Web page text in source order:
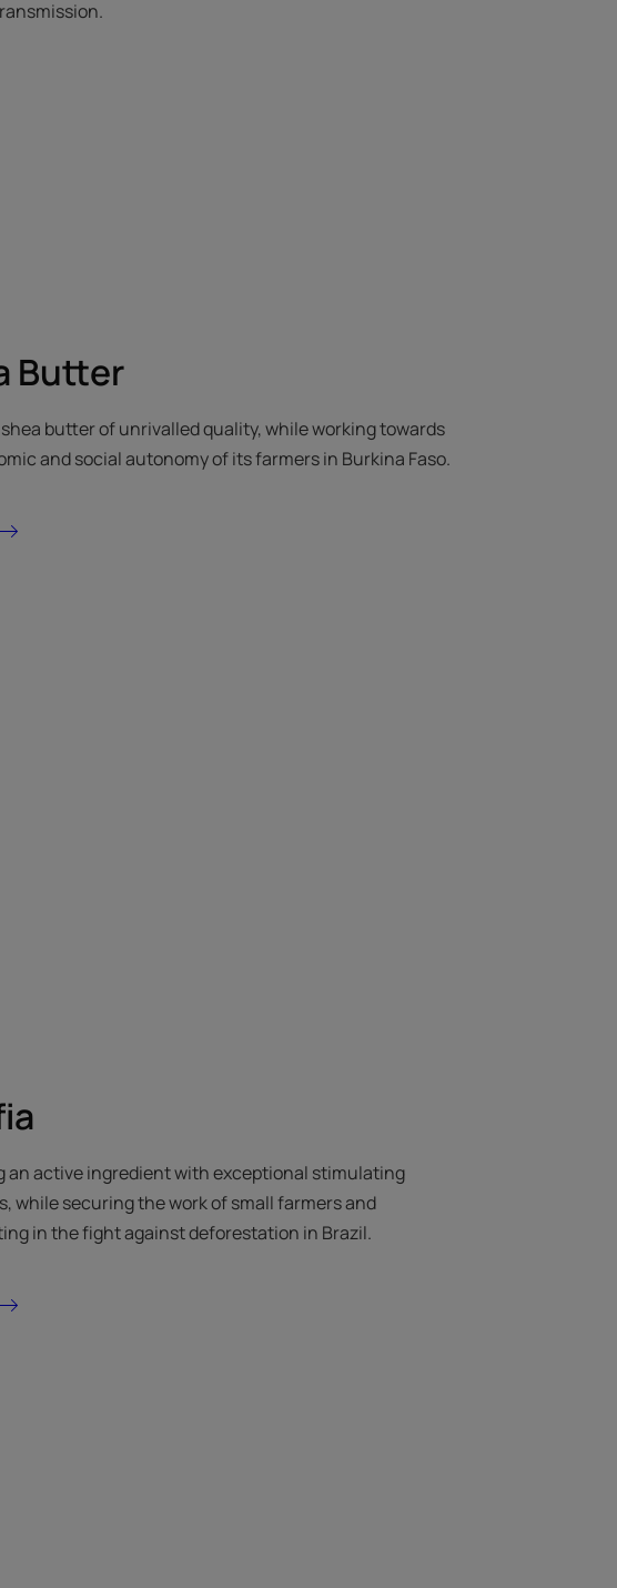
Butter
butter of unrivalled quality, while working towards
and social autonomy of its farmers in Burkina Faso.
an active ingredient with exceptional stimulating
while securing the work of small farmers and
in the fight against deforestation in Brazil.
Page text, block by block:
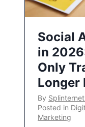
Social
in
Only
Longer
By
Posted in
Marketing
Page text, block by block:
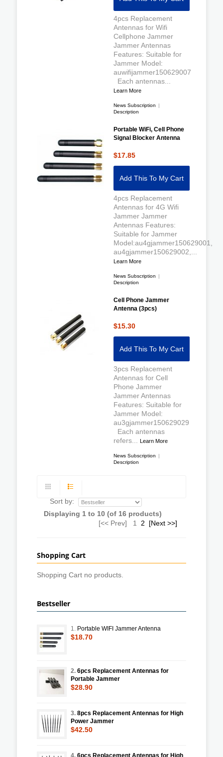
4pcs Replacement
Antennas for Wifi
Cellphone Jammer
Jammer Antennas
Features: Suitable for
Jammer Model:
auwifijammer150629007
Each antennas...
Learn More
News Subscription
|
Description
Portable WiFi, Cell Phone
Signal Blocker Antenna
$17.85
Add This To My Cart
4pcs Replacement
Antennas for 4G Wifi
Jammer Jammer
Antennas Features:
Suitable for Jammer
Model:au4gjammer150629001,
au4gjammer150629002,...
Learn More
News Subscription
|
Description
Cell Phone Jammer
Antenna (3pcs)
$15.30
Add This To My Cart
3pcs Replacement
Antennas for Cell
Phone Jammer
Jammer Antennas
Features: Suitable for
Jammer Model:
au3gjammer150629029
Each antennas
refers...
Learn More
News Subscription
|
Description
Sort by:
Displaying 1 to 10 (of 16 products)
[<< Prev] 1 2 [Next >>]
Shopping Cart
Shopping Cart no products.
Bestseller
1. Portable WIFI Jammer Antenna
$18.70
2. 6pcs Replacement Antennas for
Portable Jammer
$28.90
3. 8pcs Replacement Antennas for High
Power Jammer
$42.50
4. 6pcs Replacement Antennas for High
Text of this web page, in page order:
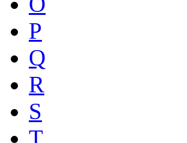
P
Q
R
S
T

- What you need to do: I'd like every record printed exactly, with the pictures left out.

- Your solution:
Web page text in source order:
Butter
butter of unrivalled quality, while working towards
and social autonomy of its farmers in Burkina Faso.
an active ingredient with exceptional stimulating
while securing the work of small farmers and
in the fight against deforestation in Brazil.
Page text, block by block:
Social
in
Only
Longer
By
Posted in
Marketing
Page text, block by block:
4pcs Replacement
Antennas for Wifi
Cellphone Jammer
Jammer Antennas
Features: Suitable for
Jammer Model:
auwifijammer150629007
Each antennas...
Learn More
News Subscription
|
Description
Portable WiFi, Cell Phone
Signal Blocker Antenna
$17.85
Add This To My Cart
4pcs Replacement
Antennas for 4G Wifi
Jammer Jammer
Antennas Features:
Suitable for Jammer
Model:au4gjammer150629001,
au4gjammer150629002,...
Learn More
News Subscription
|
Description
Cell Phone Jammer
Antenna (3pcs)
$15.30
Add This To My Cart
3pcs Replacement
Antennas for Cell
Phone Jammer
Jammer Antennas
Features: Suitable for
Jammer Model:
au3gjammer150629029
Each antennas
refers...
Learn More
News Subscription
|
Description
Sort by:
Displaying 1 to 10 (of 16 products)
[<< Prev] 1 2 [Next >>]
Shopping Cart
Shopping Cart no products.
Bestseller
1. Portable WIFI Jammer Antenna
$18.70
2. 6pcs Replacement Antennas for
Portable Jammer
$28.90
3. 8pcs Replacement Antennas for High
Power Jammer
$42.50
4. 6pcs Replacement Antennas for High
Text of this web page, in page order:
P
Q
R
S
T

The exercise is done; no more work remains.